Ben Mason, Former Michigan Fullback, Joins Fordham as Tight Ends Coach
Ben Mason, a former Michigan fullback and 2021 NFL draftee, has been hired as Fordham’s tight ends coach for 2026, his first coaching job at the FCS level.

Fordham has added former Michigan fullback Ben Mason to its staff as tight ends coach for the 2026 season, a move that elevates Mason from Division III coaching work to the Football Championship Subdivision and gives the Rams a coach with high-level playing pedigree and positional versatility.
Mason played at Michigan from 2017 to 2020, appearing in 45 games with four starts, scoring 10 career touchdowns and recording 14 tackles. He delivered one of his most memorable performances against Nebraska in 2018 when he became the first Wolverine since Denard Robinson in 2011 to score three first-half touchdowns. A team captain in 2020 and a two-time winner of Michigan’s “Toughest Player” award, Mason also took home the Lowman Award, given to the nation’s top fullback.

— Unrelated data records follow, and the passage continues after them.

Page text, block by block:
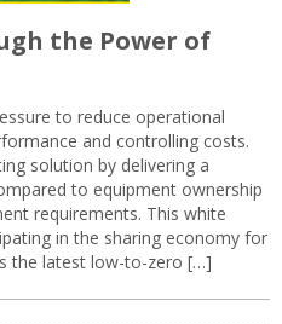
the Power of
to reduce operational
and controlling costs.
solution by delivering a
to equipment ownership
requirements. This white
in the sharing economy for
the latest low-to-zero […]
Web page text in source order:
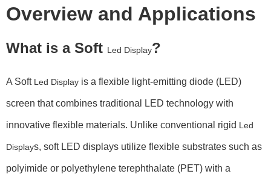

Selected in the fifth round of the 2021 NFL Draft, Mason’s professional career included stops with the Baltimore Ravens, Chicago Bears, New England Patriots and a late-2023 signing with the Chargers. He spent much of his NFL time on practice squads and is listed as having appeared in one regular-season game. The Chargers waived Mason on Aug. 13, 2024 because of an undisclosed injury, and he did not sign with another NFL team thereafter.

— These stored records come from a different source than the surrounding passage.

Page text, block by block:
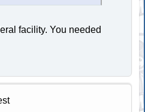
facility. You needed
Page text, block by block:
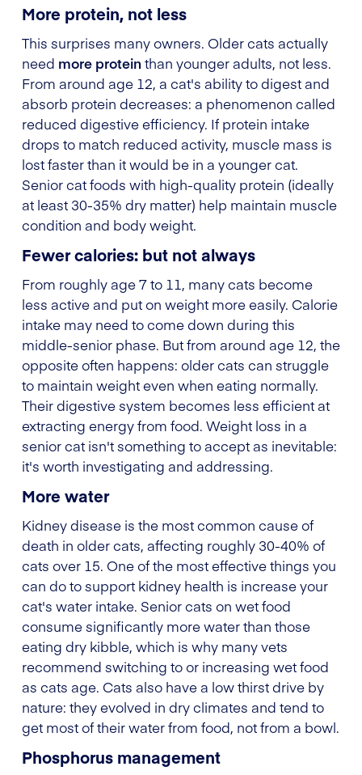
More protein, not less
This surprises many owners. Older cats actually
need more protein than younger adults, not less.
From around age 12, a cat's ability to digest and
absorb protein decreases: a phenomenon called
reduced digestive efficiency. If protein intake
drops to match reduced activity, muscle mass is
lost faster than it would be in a younger cat.
Senior cat foods with high-quality protein (ideally
at least 30-35% dry matter) help maintain muscle
condition and body weight.
Fewer calories: but not always
From roughly age 7 to 11, many cats become
less active and put on weight more easily. Calorie
intake may need to come down during this
middle-senior phase. But from around age 12, the
opposite often happens: older cats can struggle
to maintain weight even when eating normally.
Their digestive system becomes less efficient at
extracting energy from food. Weight loss in a
senior cat isn't something to accept as inevitable:
it's worth investigating and addressing.
More water
Kidney disease is the most common cause of
death in older cats, affecting roughly 30-40% of
cats over 15. One of the most effective things you
can do to support kidney health is increase your
cat's water intake. Senior cats on wet food
consume significantly more water than those
eating dry kibble, which is why many vets
recommend switching to or increasing wet food
as cats age. Cats also have a low thirst drive by
nature: they evolved in dry climates and tend to
get most of their water from food, not from a bowl.
Phosphorus management

Rather than walk away from the sport, Mason pivoted quickly into coaching. He served as a volunteer offensive analyst at Army West Point during the 2024-2025 academic year before taking on hands-on roles at Ithaca College beginning in March 2025. At Ithaca, he coached tight ends and running backs while sharing co-special teams coordinator duties. Mason also has family ties to Ithaca: his father Bob Mason was an All-American defensive lineman there and his brother Dan played for Ithaca from 2019-2023. On his transition to coaching Mason said, “I just love the game of football and really want to be around it. I was always told as a player, play as long as you can and then coach as long as you can.”

For Fordham, Mason’s hire is both a technical and cultural get. Technically, he brings experience coaching both tight ends and running backs and a background as a blocking fullback and occasional inline tight end - skill sets that translate to developing multi-role tight ends who can block in the run game and move in space. Culturally, his Michigan captaincy and NFL draft status add credibility on the recruiting trail and in the meeting room. His quick climb from volunteer analyst to FCS position coach reflects a growing industry pattern: recent players accelerate through small-school stops to reach FCS and FBS staffs, leveraging playing resumes and short yet varied coaching apprenticeships.
Mason’s appointment matters for Fordham fans and FCS observers because position coaches shape nuanced skill development and recruiting pipelines. Watch Fordham’s tight end reps, early recruiting targets and special teams assignments this spring; Mason’s background suggests the Rams will prioritize physical, versatile tight ends who can be deployed in multiple formations. If he continues the trajectory he began at Army and Ithaca, Mason’s Fordham stint could be the next rung in a rapid coaching ascent.